2) OpenCyc returns text/xml as content-type (e.g., at [2]), and I would like
them to return application/rdf+xml that I don't have to feed all text/xml
files that I get into an RDF/XML parser.
Best regards,
Andreas.
[1] http://www.bbc.co.uk/music/artists/4cf1eab6-0a14-4ab0-8c11-38d4157f91e0
[2] http://sw.opencyc.org/concept/Mx4r-T6OkHdRS-eUiqO5n8NA1g
> Dear fellow pedants,
>
> I came across two issues and I'm unsure whether I should push them.
>
> 1) BBC's content negotiation seems borken:
>
> $ rapper -c "http://www.bbc.co.uk/music/artists/4cf1eab6-0a14-4ab0-8c11-38d4157f91e0"

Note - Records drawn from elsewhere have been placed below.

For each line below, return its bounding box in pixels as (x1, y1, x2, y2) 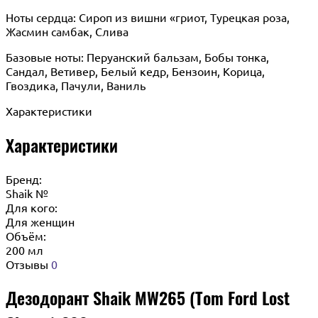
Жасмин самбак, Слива (6, 23, 128, 38)
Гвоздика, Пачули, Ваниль (6, 77, 146, 92)
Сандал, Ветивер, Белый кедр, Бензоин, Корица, (6, 63, 265, 78)
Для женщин (6, 214, 75, 229)
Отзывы (6, 256, 51, 271)
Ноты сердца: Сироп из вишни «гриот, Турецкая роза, (6, 9, 290, 24)
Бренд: (6, 171, 42, 186)
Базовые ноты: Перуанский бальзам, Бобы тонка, (6, 49, 269, 64)

> rapper: Parsing URI http://www.bbc.co.uk/music/artists/4cf1eab6-0a14-4ab0-8c11-38d4157f91e0 with parser rdfxml
> rapper: Error - URI http://www.bbc.co.uk/music/artists/4cf1eab6-0a14-4ab0-8c11-38d4157f91e0:1 - Using property attribute 'lang' without a namespace is forbidden.

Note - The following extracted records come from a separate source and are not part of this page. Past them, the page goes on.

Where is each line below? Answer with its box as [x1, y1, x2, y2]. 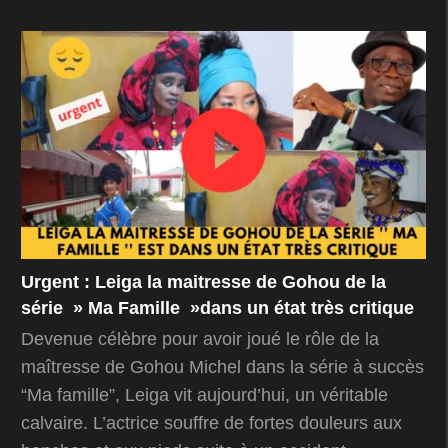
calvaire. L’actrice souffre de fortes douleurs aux [21, 413, 402, 434]
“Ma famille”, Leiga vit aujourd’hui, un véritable [21, 385, 388, 406]
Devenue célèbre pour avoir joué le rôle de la [21, 329, 379, 350]
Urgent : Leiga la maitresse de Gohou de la [21, 272, 386, 293]
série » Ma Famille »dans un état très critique [21, 298, 414, 319]
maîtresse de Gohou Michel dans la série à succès [21, 357, 424, 378]

> rapper: Error - URI http://www.bbc.co.uk/music/artists/4cf1eab6-0a14-4ab0-8c11-38d4157f91e0 - Resolving URI failed: Failed writing body (0 != 2736)

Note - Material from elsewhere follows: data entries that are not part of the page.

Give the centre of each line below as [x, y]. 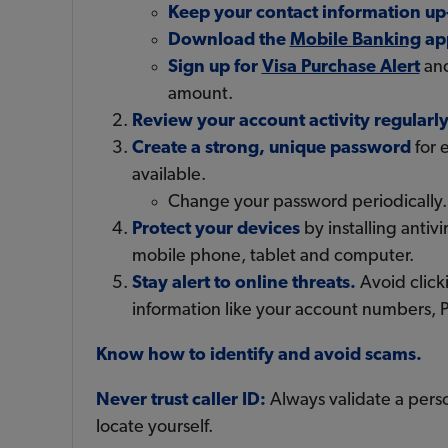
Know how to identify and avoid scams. [258, 355]
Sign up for [214, 67]
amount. [200, 94]
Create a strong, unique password [271, 148]
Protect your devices [215, 229]
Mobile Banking [355, 40]
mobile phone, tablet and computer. [272, 256]
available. [168, 175]
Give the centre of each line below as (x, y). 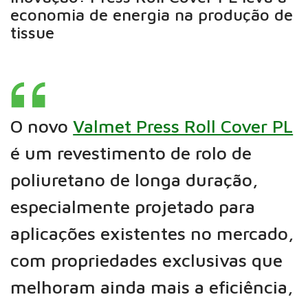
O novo (42, 126)
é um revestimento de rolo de (131, 153)
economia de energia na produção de (152, 15)
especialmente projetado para (133, 207)
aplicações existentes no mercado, (153, 233)
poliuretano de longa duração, (135, 180)
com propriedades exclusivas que (147, 260)
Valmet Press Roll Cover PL (183, 126)

> rapper: Failed to parse URI http://www.bbc.co.uk/music/artists/4cf1eab6-0a14-4ab0-8c11-38d4157f91e0 rdfxml content
> rapper: Parsing returned 1 triple
> $
Without more information -- namely what accept rapper is sending -- it's not clear that it's broken. My rapper has rdfa parsing built in, so it might well be asking for html.
I'll see if I can find out. In the meantime try:
$ rapper -c -g "http://www.bbc.co.uk/music/artists/4cf1eab6-0a14-4ab0-8c11-38d4157f91e0"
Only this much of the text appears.